Return, word for word, the line that contains "s254750294/US-Bericht-zur-Pandemie- [59, 194, 310, 213]" and every line after it through the end of the records.

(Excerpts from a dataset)
——
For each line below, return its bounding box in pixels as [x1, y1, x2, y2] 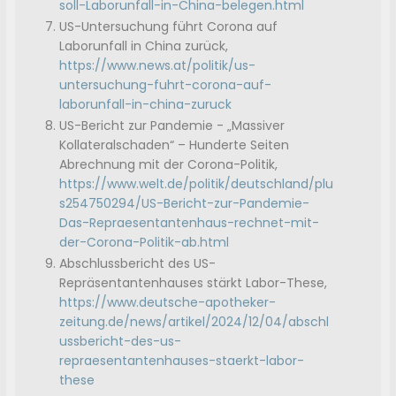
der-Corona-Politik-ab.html [59, 233, 230, 252]
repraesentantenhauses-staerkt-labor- [59, 352, 305, 370]
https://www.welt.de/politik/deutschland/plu [59, 175, 334, 194]
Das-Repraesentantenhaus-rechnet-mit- [59, 214, 320, 232]
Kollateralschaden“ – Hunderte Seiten [59, 136, 290, 155]
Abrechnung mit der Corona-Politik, [59, 156, 278, 174]
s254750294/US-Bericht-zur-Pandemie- [59, 194, 310, 213]
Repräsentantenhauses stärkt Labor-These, [59, 274, 328, 293]
——
**Answer to this problem:**
s254750294/US-Bericht-zur-Pandemie- [59, 194, 310, 213]
Repräsentantenhauses stärkt Labor-These, [59, 274, 328, 293]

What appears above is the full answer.